Clean and Pure (feat. Patoranking)

“I always had this great Rastafarian fascination. I’ve always loved reggae, and consciousness, and how they’re able to express super difficult things with simple messages. I think something had happened where I was telling a friend of mine, ‘Look, the truth lasts longer than a lie, so I don’t care what anybody else is saying about me, because my heart is clean and pure.’—and it sounded like some Rastafarian philosophy. Patoranking has always understood doing something that’s a jam, but is meaningful. He understood the assignment.”
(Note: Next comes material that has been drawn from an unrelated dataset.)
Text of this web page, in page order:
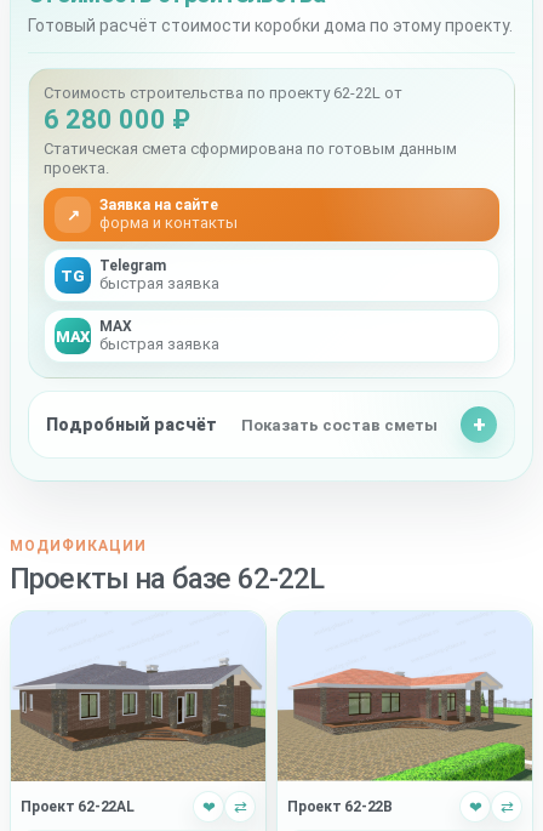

E No Easy (feat. Tiggs Da Author)

“This is me getting back into my storytelling bag. Every verse is me telling a story of just different people and going through a daily struggle in life. It’s one that I think will resonate a lot with people who have listened to me for a long time; they like when I get into these narrative, reflective pieces.”

1000 Ways

“The sentiments come from reflecting on a person who I think has got an incredible amount of loyalty. How do you reward a love who’s so loyal—how many ways can you? The sentiments are sometimes so pure, because I wasn’t looking for a beat for it, and I wasn’t waiting. Sometimes, it’s just about going about it differently. Just let the click play. It’s probably one of the most sentimental, mushy-mushy songs on the album, but it came from a true place, and that’s why we built it that way. You have to be a 360-degree human being.”

Scars

“I got really emotional when I created ‘Scars’. I had a couple of different things that happened close to me; a couple of difficult deaths, and then just personal things. When those emotions want to overwhelm me, I make up a song like ‘Scars’, because I don’t think trauma and scars are the same. Scars are a healing from trauma—you’ve had trauma, but you’ve healed, so that you have scars. Scars are not a bad thing. That’s why I said, ‘I have scars, but scars make me who I am’ because you have healed the trauma. So it’s maybe a healing song. And scars cannot be looked at negatively at all as far as I’m concerned. Because you made it through. It’s just a reminder. It shows you that you went through some real sh*t.”

Blessings

“I think when I’m doing music by myself, I get very introspective. And then the first things that come out of my mouth are usually things like ‘Scars’ or ‘Blessings’. It’s almost like the words are moving uncontrollably through my body, but then I know exactly what it is, because these are ideas I hold dear to me. My mother was a lawyer when I was growing up, but she is a pastor [now]. All I can think of is the fact that these kind of emotions can move everybody from my mother, to everybody else. I felt it very powerfully. I needed the close of this album to have this kind of hopeful feeling to it—melancholy, but optimistic, too. The female vocal is by an artist from Ghana called Quayba. She just understood the emotion and delivered on it. I feel like it probably needs to close some of my shows.”